Prompt ▸
For each entry below, write an exact copy and leave out the images.

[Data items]
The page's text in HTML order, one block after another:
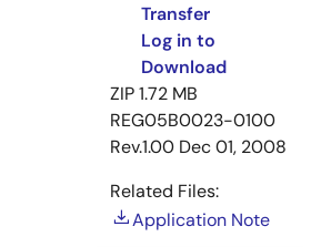
Transfer
Log in to
Download
ZIP1.72 MB
REG05B0023-0100
Rev.1.00 Dec 01, 2008
Related Files:
Application Note
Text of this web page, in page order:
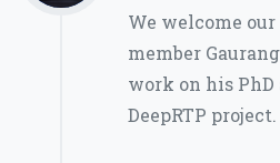
We welcome
member
work on his PhD
DeepRTP project.

Exercise output ▸
The page's text in HTML order, one block after another:
Transfer
Log in to
Download
ZIP1.72 MB
REG05B0023-0100
Rev.1.00 Dec 01, 2008
Related Files:
Application Note
Text of this web page, in page order:
We welcome
member
work on his PhD
DeepRTP project.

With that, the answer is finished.